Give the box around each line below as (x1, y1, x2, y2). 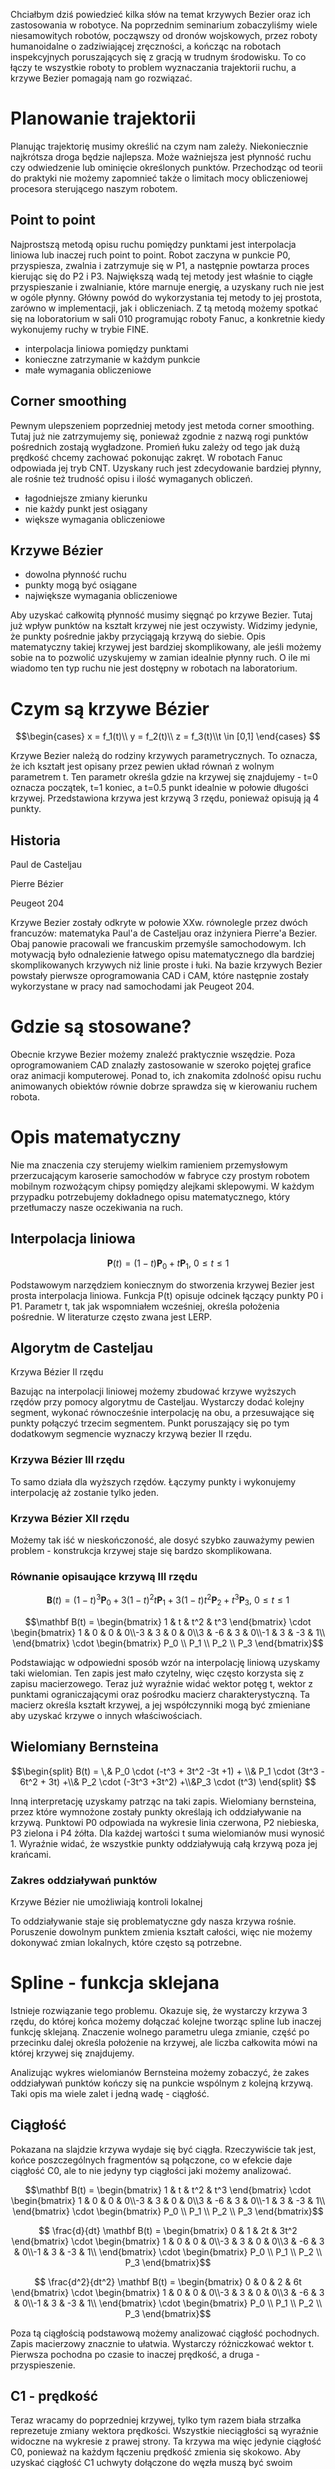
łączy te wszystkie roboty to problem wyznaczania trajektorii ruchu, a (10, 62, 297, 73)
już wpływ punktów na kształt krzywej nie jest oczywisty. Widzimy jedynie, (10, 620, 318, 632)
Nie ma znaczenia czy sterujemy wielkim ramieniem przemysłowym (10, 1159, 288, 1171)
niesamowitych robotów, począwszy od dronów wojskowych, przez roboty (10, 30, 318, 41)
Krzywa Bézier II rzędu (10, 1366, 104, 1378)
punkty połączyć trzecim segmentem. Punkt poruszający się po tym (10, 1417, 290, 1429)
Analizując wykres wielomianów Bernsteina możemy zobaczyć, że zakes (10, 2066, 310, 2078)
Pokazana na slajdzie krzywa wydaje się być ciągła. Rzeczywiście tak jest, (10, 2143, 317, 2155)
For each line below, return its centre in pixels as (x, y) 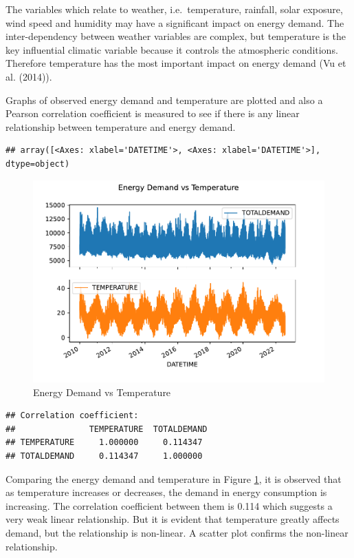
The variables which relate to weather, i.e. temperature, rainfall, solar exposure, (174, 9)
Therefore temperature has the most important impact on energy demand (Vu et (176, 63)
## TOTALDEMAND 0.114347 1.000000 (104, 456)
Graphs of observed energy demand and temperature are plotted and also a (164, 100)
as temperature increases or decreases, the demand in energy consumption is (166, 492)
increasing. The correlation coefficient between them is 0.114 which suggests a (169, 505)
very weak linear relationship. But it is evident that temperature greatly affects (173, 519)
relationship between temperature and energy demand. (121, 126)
──────
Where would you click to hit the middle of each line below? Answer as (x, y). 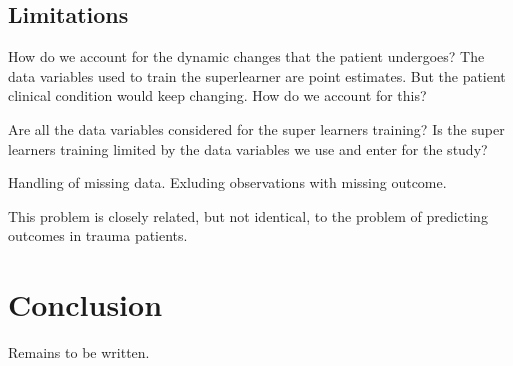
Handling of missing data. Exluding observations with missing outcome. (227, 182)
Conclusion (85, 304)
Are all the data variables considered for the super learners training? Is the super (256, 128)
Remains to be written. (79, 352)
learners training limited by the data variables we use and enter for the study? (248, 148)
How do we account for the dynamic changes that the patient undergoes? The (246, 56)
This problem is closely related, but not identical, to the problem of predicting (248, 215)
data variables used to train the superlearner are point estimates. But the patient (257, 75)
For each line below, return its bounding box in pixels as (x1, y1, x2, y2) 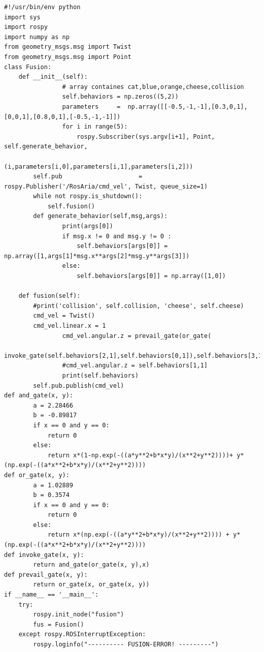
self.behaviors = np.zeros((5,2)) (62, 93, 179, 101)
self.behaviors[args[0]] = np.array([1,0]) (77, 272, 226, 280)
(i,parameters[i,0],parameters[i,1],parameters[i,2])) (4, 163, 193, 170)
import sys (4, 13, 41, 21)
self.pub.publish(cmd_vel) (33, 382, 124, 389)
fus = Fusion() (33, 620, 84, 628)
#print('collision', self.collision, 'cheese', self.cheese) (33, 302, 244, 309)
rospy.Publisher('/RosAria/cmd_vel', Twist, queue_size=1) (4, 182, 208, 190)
──────
Copy exactly the lines of the entries above from the one containing "data variables used" through the one containing "rospy.Publisher('/RosAria/cmd_vel', Twist, queue_size=1)". Both end lines count; pictures do not.

data variables used to train the superlearner are point estimates. But the patient (257, 75)
For each line below, return its bounding box in pixels as (x1, y1, x2, y2) 
self.behaviors = np.zeros((5,2)) (62, 93, 179, 101)
self.behaviors[args[0]] = np.array([1,0]) (77, 272, 226, 280)
(i,parameters[i,0],parameters[i,1],parameters[i,2])) (4, 163, 193, 170)
import sys (4, 13, 41, 21)
self.pub.publish(cmd_vel) (33, 382, 124, 389)
fus = Fusion() (33, 620, 84, 628)
#print('collision', self.collision, 'cheese', self.cheese) (33, 302, 244, 309)
rospy.Publisher('/RosAria/cmd_vel', Twist, queue_size=1) (4, 182, 208, 190)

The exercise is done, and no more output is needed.